Methyl (S)-6-(3-((3-(1H-indol-2-yl)-1-methoxy-1-oxopropan-2-yl)amino)propoxy)benzo[d]thiazole-2-carboxylate (2b)

The title compound was synthesised according to the procedure in Section “General Procedure for preparing compounds (2a–2e)”, using methyl ester of L-tryptophan amino acid and 1,3-dibromopropane. The product was purified by CC (DCM:MeOH, 100:1.5); orange semisolid; yield: 8.3%; ¹H NMR (400 MHz, DMSO-d₆) δ 10.80 (s, 1H), 8.05 (d, J = 9.0 Hz, 1H), 7.68 (d, J = 2.2 Hz, 1H), 7.45 (d, J = 7.9 Hz, 1H), 7.30 (d, J = 8.0 Hz, 1H), 7.18 − 7.15 (m, 1H), 7.09 (d, J = 1.5 Hz, 1H), 7.02 (d, J = 7.6 Hz, 1H), 6.93 (t, J = 7.3 Hz, 1H), 4.08 (t, J = 6.2 Hz, 2H), 3.95 (s, 3H), 2.98 (d, J = 6.6 Hz, 3H), 2.72 − 2.65 (m, 1H), 2.61 − 2.54 (m, 1H), 1.88 − 1.81 (m, 3H), 1.22 (s, 3H); MS (ESI): m/z = 468.12 (M + H)⁺.

Methyl 2-(6-(3-(((R)-2-methoxy-2-oxo-1-phenylethyl)amino)propoxy)benzo[d]thiazole-2-carboxamido)-2-phenylacetate (2c)

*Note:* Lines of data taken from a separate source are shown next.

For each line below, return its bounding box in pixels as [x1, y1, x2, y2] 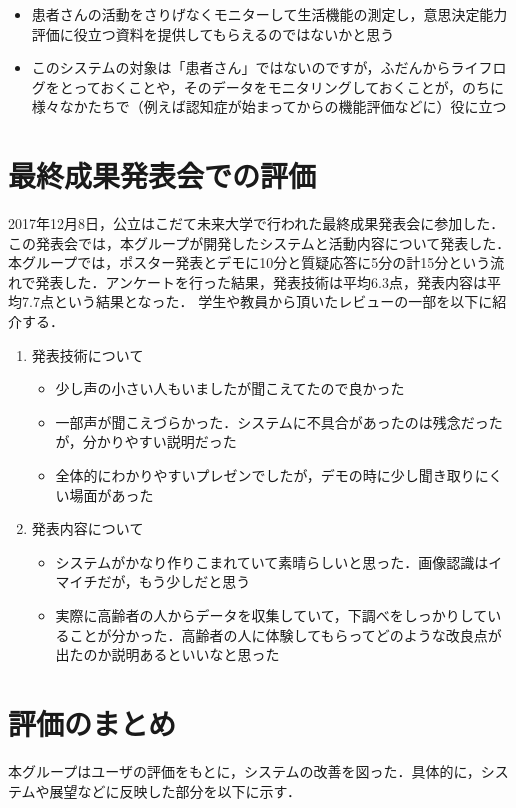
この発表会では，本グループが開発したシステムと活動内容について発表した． [8, 232, 511, 253]
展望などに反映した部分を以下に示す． [49, 780, 302, 801]
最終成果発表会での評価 [8, 155, 317, 196]
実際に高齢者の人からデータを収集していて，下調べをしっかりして [55, 605, 488, 625]
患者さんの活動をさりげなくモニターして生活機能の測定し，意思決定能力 [31, 4, 508, 24]
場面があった [69, 484, 154, 505]
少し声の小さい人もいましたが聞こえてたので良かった [55, 378, 405, 399]
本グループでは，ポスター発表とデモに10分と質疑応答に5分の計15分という [8, 252, 491, 273]
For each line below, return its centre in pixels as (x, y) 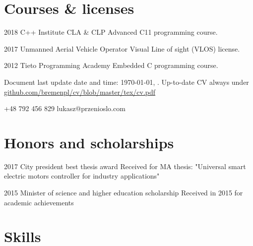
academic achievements (39, 202)
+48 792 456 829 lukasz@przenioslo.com (65, 108)
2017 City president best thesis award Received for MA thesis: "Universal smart (125, 166)
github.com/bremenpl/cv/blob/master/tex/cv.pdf (80, 92)
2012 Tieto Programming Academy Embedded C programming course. (111, 65)
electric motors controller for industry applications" (82, 176)
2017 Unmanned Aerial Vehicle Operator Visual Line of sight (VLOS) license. (122, 48)
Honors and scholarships (89, 142)
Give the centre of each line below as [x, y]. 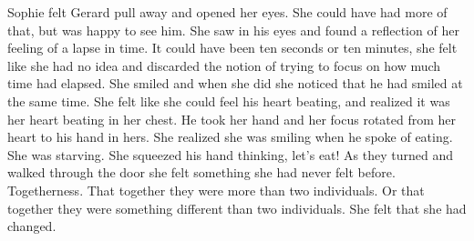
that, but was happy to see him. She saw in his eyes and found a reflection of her [233, 30]
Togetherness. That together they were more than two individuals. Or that [216, 190]
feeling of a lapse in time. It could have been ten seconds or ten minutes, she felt [232, 48]
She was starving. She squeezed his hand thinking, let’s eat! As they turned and [231, 154]
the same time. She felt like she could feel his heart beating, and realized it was [229, 100]
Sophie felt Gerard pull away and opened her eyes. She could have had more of [227, 12]
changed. [32, 226]
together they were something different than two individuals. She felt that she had [237, 208]
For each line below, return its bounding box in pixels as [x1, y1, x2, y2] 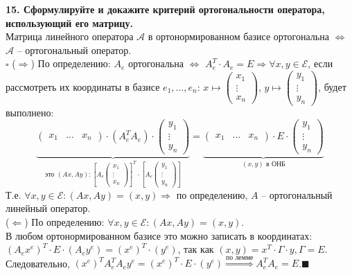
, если [308, 56, 333, 71]
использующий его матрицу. [6, 15, 133, 30]
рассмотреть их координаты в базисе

The title compound was synthesised according to the procedure in Section “General Procedure for preparing compounds (2a–2e)”, using methyl ester of L-tyrosine amino acid and 1,4-dibromobutane. The product was purified by CC (DCM:MeOH, 100:1); yellow semisolid; yield: 74.8%; ¹H NMR (500 MHz, DMSO-d₆) δ 9.18 (s, 1H), 8.08 (d, J = 9.1 Hz, 1H), 7.77 (d, J = 2.5 Hz, 1H), 7.23 (dd, J = 9.0, 2.6 Hz, 1H), 6.95 − 6.93 (m, 2H), 6.64 − 6.62 (m, 2H), 4.05 (t, J = 6.5 Hz, 2H), 3.96 (s, 3H), 3.53 (s, 3H), 3.38 (dd, J = 9.1, 4.8 Hz, 1H), 2.75 − 2.70 (m, 2H), 2.55 (dt, J = 11.5, 7.1 Hz, 1H), 2.48 − 2.42 (m, 1H), 1.78 − 1.72 (m, 2H), 1.55 − 1.49 (m, 2H), 1.23 (s, 1H); ¹³C NMR (126 MHz, DMSO-d₆) δ 169.66, 160.47, 158.61, 155.78, 154.64, 147.07, 138.11, 129.95, 127.62, 125.57, 118.05, 114.92, 105.01, 68.16, 62.87, 53.30, 51.14, 46.73, 37.97, 26.19, 25.85; MS (ESI): m/z = 459.14 (M + H)⁺.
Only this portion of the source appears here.